= Beginning of Section =
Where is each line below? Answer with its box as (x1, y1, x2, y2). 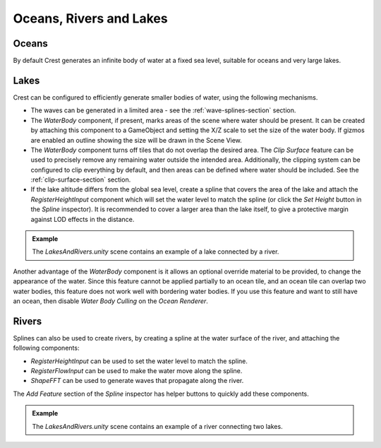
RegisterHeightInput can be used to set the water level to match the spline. (30, 357, 248, 365)
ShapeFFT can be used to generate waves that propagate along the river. (30, 377, 244, 385)
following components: (13, 343, 80, 353)
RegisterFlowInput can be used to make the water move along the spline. (30, 367, 243, 375)
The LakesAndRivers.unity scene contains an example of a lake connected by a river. (32, 247, 279, 256)
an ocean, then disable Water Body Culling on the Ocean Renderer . (13, 297, 208, 305)
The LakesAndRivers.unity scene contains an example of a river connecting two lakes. (32, 422, 283, 430)
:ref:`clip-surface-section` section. (30, 175, 131, 184)
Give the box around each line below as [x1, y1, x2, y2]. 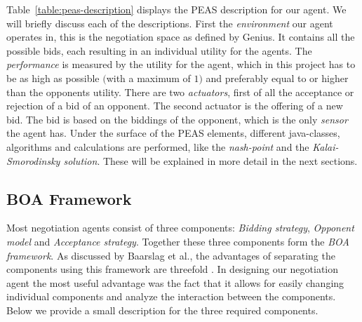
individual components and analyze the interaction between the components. [6, 289, 336, 304]
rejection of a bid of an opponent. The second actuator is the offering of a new [6, 98, 343, 113]
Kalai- [312, 139, 339, 154]
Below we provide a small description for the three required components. [6, 302, 319, 317]
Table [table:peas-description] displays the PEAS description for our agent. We [6, 2, 347, 16]
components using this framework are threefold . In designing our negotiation [6, 262, 339, 276]
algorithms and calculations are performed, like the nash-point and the [6, 139, 309, 154]
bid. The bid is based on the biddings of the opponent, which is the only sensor [6, 112, 348, 126]
= End of Section =
TASK PROMPT
Each of the lines above should be transcribed exactly; no image is to be copied.

ANSWER TO THE PROBLEM
Where is each line below? Answer with its box as (x1, y1, x2, y2). 
RegisterHeightInput can be used to set the water level to match the spline. (30, 357, 248, 365)
ShapeFFT can be used to generate waves that propagate along the river. (30, 377, 244, 385)
following components: (13, 343, 80, 353)
RegisterFlowInput can be used to make the water move along the spline. (30, 367, 243, 375)
The LakesAndRivers.unity scene contains an example of a lake connected by a river. (32, 247, 279, 256)
an ocean, then disable Water Body Culling on the Ocean Renderer . (13, 297, 208, 305)
The LakesAndRivers.unity scene contains an example of a river connecting two lakes. (32, 422, 283, 430)
:ref:`clip-surface-section` section. (30, 175, 131, 184)
Give the box around each line below as [x1, y1, x2, y2]. 
individual components and analyze the interaction between the components. [6, 289, 336, 304]
rejection of a bid of an opponent. The second actuator is the offering of a new [6, 98, 343, 113]
Kalai- [312, 139, 339, 154]
Below we provide a small description for the three required components. [6, 302, 319, 317]
Table [table:peas-description] displays the PEAS description for our agent. We [6, 2, 347, 16]
components using this framework are threefold . In designing our negotiation [6, 262, 339, 276]
algorithms and calculations are performed, like the nash-point and the [6, 139, 309, 154]
bid. The bid is based on the biddings of the opponent, which is the only sensor [6, 112, 348, 126]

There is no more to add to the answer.